The group agreed that there is a large amount of redundant work taking place in the community, as multiple organizations have traditionally worked independently to build their own local datastores containing framework geospatial data that is made available by other organizations. While the exact amount of effort spent in this area is difficult to quantify, the group agreed that eliminating this redundant effort would be of great benefit to everyone. EPA’s GIO asked the group to work with him in the coming weeks to try and better estimate how much time and money organizations generally spend on the compilation of these stovepiped, redundant datastores.
The proposed solution to this problem as discussed during the dialogue session is a centralized archive of national geospatial data, maintained by OEI, and made available to GIS users throughout the Agency and our network of partners who have access to intranet resources. The characteristics of the proposed system would include:
The ability for regions and programs to replicate all or parts of the central database into their own systems.
A published update and maintenance schedule to better communicate to the user community when changes are being made, with well defined change control governance.
Complete, FGDC compliant metadata registered for all data in the EPA GeoData Gateway.
Multiple access mechanisms to discover and access data holdings (see Formats section above for the list of key data formats that should be delivered).
The group also recognized that in the long term, the needs for this system should diminish, and that the solution should be relatively temporary in nature (available for a period of two to five years, for example).
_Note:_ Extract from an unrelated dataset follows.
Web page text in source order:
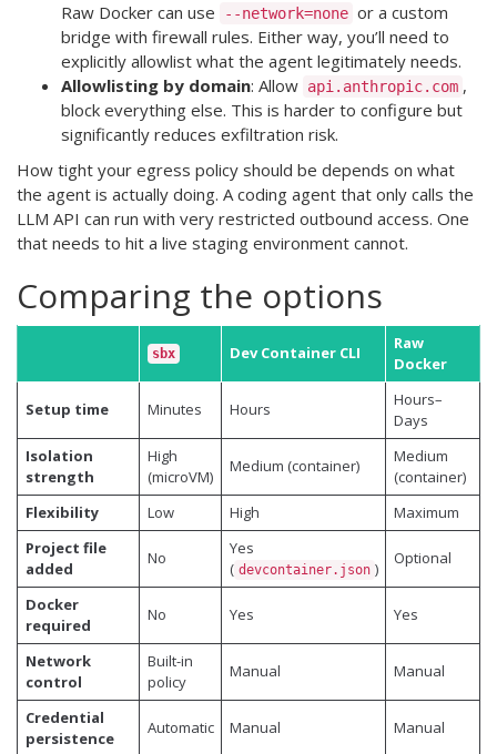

This is due to the fact that the vast majority of data required in the archive are maintained and made available by other organizations. Ultimately, EPA staff and our partners need to be able to access these types of information as services directly from the responsible data stewards (i.e.: other Federal agencies as well as state and local governments). For the time being, we are unable to access much of the data that is needed for Agency business in our required formats and through our required distribution mechanisms. Thus there is a need to take on this responsibility in our enterprise in the short term, while working with our partners in collaborative organizations like the Federal Geographic Data Committee, Geospatial Line of Business, and National States Geographic Information Council to fulfill our longer term requirements.
Representatives from EPA Regions 1, 2, 3, 5, 6, 8, 9 and 10, Office of Environmental Information, EPA Chesapeake Bay Program, Office of Pollution Prevention, Office of Water, Office of Research and Development, DigitalGlobe, NYSDEC, NYC DOHMH, Horizon Systems, Synergist, General Dynamics/ERT, NYC DOHMH, Lockheed Martin, ESRI, NYC Parks, RTI, HRWA, Geodecisions, NJDEP, CSC, and Indus.